As it is with his old friend Will Oldham, hunting for clues about Bill Callahan’s state of mind in his songs can be something of a doomed mission. Nevertheless, among all the equine and river metaphors, the unreliable narrators, the droll misanthropy, the unlikely romance of his later records, an irresistible line occasionally springs out. On 2005’s A River Ain’t Too Much To Love, when Callahan still traded under the name of Smog, it came in the penultimate song, “I’m New Here”. “I told her I was hard to get to know,” he adjudged, in his usual uncanny baritone, “and near impossible to forget.”

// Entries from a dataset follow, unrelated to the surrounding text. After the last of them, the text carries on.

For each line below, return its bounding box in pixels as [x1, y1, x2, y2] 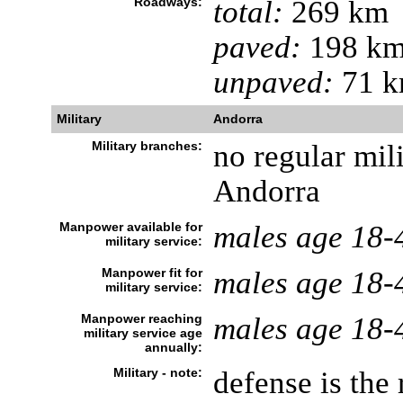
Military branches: [91, 139, 202, 153]
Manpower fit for [101, 265, 202, 280]
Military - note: [112, 365, 202, 380]
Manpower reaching [80, 311, 202, 326]
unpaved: [212, 65, 334, 99]
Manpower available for [58, 219, 202, 234]
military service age [83, 326, 202, 340]
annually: [144, 340, 202, 354]
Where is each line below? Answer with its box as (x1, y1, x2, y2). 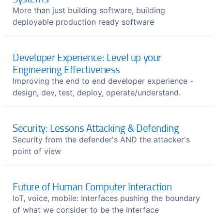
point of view (13, 146, 61, 156)
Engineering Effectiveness (13, 62, 121, 76)
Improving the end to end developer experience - (13, 76, 193, 86)
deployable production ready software (13, 16, 154, 27)
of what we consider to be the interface (13, 204, 159, 215)
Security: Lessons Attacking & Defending (13, 120, 179, 135)
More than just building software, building (13, 5, 165, 15)
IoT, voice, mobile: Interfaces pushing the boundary (13, 193, 200, 203)
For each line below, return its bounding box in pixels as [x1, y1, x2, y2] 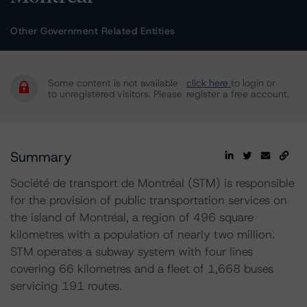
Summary [10, 148, 72, 166]
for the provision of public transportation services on [10, 193, 287, 208]
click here [186, 77, 231, 89]
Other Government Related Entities [10, 25, 175, 37]
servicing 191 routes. [10, 278, 122, 293]
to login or [231, 77, 275, 89]
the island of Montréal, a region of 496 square [10, 210, 254, 225]
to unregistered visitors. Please [48, 88, 182, 100]
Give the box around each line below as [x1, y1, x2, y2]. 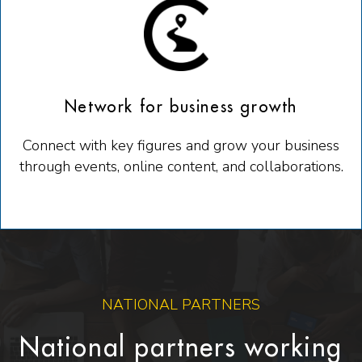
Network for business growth [64, 99, 298, 116]
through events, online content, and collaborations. [19, 157, 343, 177]
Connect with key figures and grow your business [23, 136, 339, 156]
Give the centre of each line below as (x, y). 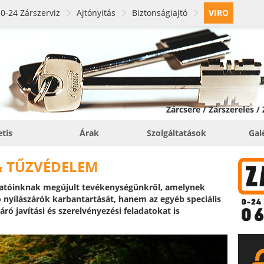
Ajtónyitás (96, 13)
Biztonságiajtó (160, 13)
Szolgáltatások (176, 133)
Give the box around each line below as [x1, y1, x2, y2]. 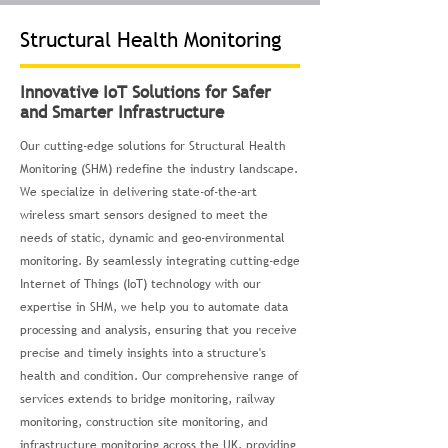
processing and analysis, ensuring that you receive [20, 321, 297, 339]
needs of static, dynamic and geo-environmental [20, 229, 285, 247]
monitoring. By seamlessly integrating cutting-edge [20, 252, 300, 270]
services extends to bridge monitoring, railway [20, 390, 275, 408]
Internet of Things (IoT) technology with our [20, 275, 261, 293]
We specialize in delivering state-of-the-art [20, 183, 257, 201]
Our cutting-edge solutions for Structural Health [20, 137, 286, 155]
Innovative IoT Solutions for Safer [20, 81, 271, 104]
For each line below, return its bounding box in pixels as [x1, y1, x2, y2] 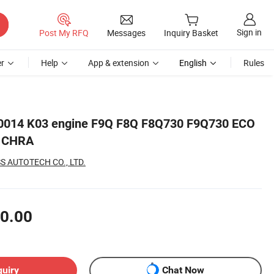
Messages [107, 26, 146, 39]
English [179, 57, 207, 68]
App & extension [88, 57, 149, 68]
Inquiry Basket [164, 27, 218, 39]
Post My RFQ [39, 26, 89, 39]
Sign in [237, 26, 262, 39]
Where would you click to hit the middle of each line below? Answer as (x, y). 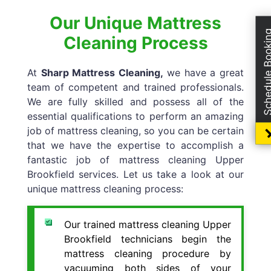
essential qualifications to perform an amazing (135, 116)
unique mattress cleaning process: (105, 188)
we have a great (204, 72)
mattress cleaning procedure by (148, 253)
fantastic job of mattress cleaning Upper (135, 159)
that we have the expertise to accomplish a (135, 145)
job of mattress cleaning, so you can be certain (135, 130)
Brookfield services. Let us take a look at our (135, 174)
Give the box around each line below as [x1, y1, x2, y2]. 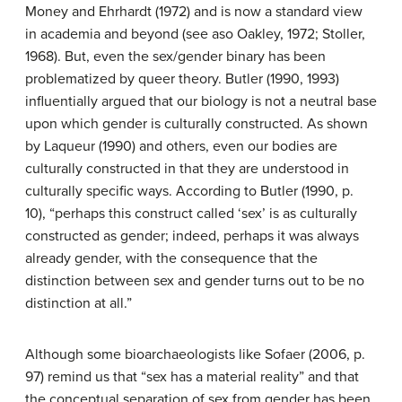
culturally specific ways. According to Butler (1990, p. [25, 182, 354, 201]
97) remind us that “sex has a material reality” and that [25, 368, 359, 387]
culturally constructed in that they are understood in [25, 160, 349, 179]
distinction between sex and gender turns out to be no [25, 272, 364, 291]
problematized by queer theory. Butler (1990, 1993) [25, 70, 339, 89]
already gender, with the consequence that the [25, 249, 318, 268]
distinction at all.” [25, 294, 132, 313]
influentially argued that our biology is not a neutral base [25, 92, 377, 111]
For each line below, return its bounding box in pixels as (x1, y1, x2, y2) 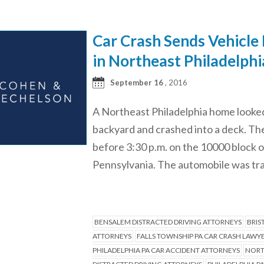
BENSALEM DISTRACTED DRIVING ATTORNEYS (94, 217, 242, 226)
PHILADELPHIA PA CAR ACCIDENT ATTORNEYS (92, 246, 240, 255)
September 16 (110, 77, 163, 87)
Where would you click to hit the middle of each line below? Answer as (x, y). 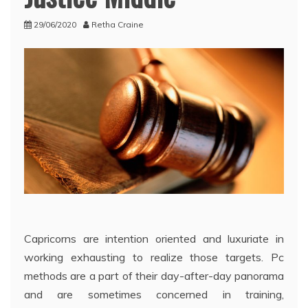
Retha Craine (118, 24)
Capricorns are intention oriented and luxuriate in (154, 239)
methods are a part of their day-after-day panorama (154, 276)
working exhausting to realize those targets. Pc (154, 257)
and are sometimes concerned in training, (154, 295)
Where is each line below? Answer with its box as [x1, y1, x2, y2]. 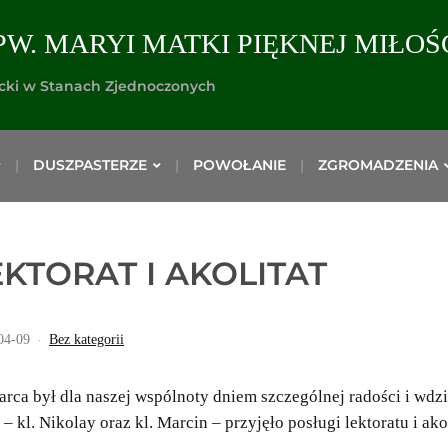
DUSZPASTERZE [33, 155, 147, 174]
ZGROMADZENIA [318, 155, 438, 174]
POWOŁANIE [193, 155, 286, 174]
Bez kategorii [49, 332, 124, 347]
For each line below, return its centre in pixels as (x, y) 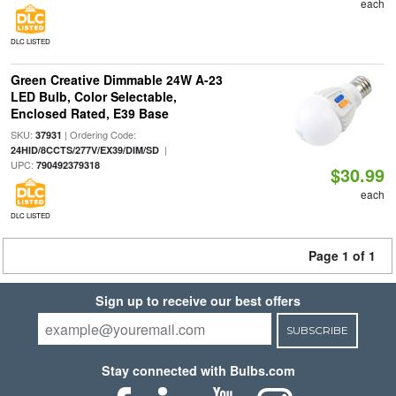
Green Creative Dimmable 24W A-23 (116, 80)
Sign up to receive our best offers (198, 301)
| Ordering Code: (99, 134)
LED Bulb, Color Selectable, (93, 96)
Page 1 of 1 (342, 255)
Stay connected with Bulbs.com (198, 370)
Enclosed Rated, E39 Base (89, 113)
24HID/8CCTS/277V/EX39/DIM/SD (84, 150)
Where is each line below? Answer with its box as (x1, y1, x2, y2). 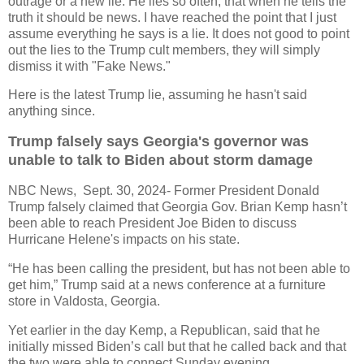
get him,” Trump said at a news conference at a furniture (8, 277, 326, 292)
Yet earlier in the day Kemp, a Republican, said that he (8, 323, 320, 337)
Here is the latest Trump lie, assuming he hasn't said (8, 88, 307, 102)
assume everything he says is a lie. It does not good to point (8, 26, 349, 41)
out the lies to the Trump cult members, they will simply (8, 42, 320, 57)
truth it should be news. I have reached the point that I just (8, 10, 336, 24)
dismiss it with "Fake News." (8, 58, 171, 73)
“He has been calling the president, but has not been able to (8, 261, 350, 275)
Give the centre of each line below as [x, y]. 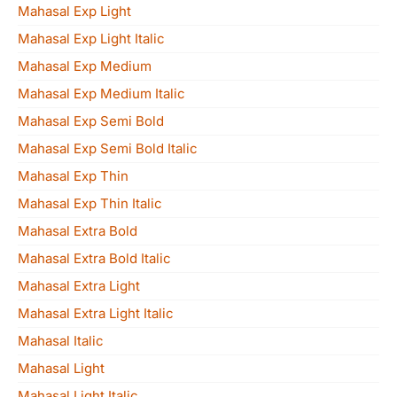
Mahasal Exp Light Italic [91, 39]
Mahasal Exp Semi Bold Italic [108, 148]
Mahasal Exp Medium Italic [101, 93]
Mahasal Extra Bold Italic [94, 258]
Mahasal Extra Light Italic [96, 313]
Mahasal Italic [61, 341]
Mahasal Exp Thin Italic [90, 203]
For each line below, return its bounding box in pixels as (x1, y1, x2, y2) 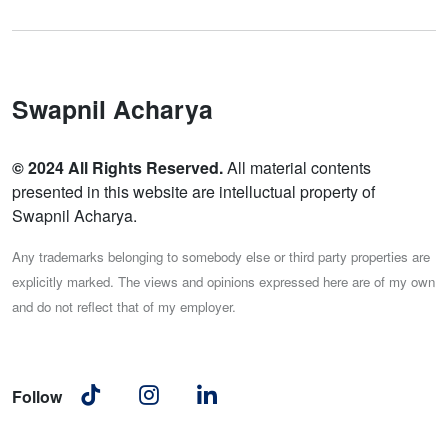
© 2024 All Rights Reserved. (12, 155, 223, 179)
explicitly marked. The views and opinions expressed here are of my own (12, 271, 435, 291)
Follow (12, 385, 62, 409)
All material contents (223, 155, 371, 179)
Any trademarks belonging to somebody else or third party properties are (12, 246, 430, 266)
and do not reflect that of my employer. (12, 296, 236, 316)
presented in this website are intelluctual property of (12, 179, 375, 203)
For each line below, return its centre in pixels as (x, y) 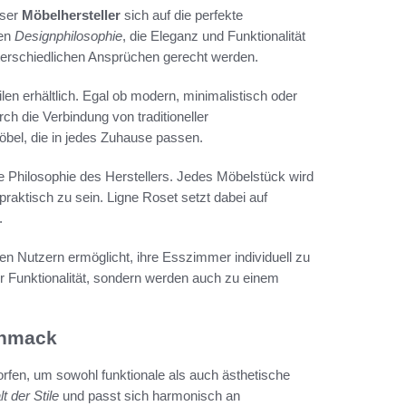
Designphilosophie (68, 36)
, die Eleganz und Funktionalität (214, 36)
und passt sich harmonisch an (150, 395)
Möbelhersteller (71, 15)
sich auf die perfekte (182, 15)
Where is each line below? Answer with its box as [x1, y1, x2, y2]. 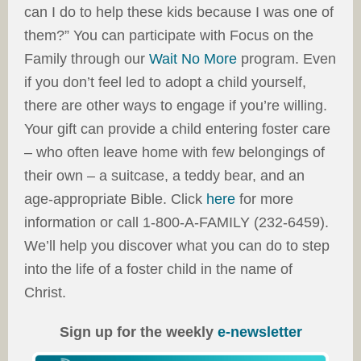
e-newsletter [217, 324, 302, 341]
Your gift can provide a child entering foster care [24, 121, 330, 138]
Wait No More [149, 51, 237, 68]
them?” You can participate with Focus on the [24, 27, 313, 44]
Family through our [24, 51, 149, 68]
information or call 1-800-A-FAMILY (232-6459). [24, 214, 329, 231]
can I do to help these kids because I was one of [24, 4, 334, 21]
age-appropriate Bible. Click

Plenty who have lived with Callahan’s work over the past 15 or 20 years will be tempted to agree. Again like Oldham, his career represents a quixotic, restless and probably somewhat perverse re-think of the vintage singer-songwriter model. Over 13 albums, he has moved from fractious lo-fi experiments (Sewn To The Sky, Julius Caesar), through spare and unnerving folk (The Doctor Came At Dawn) and chamber pop (1999’s exceptional Knock Knock), on into unforgiving Lou Reed territory (Rain On Lens) in the early part of this century.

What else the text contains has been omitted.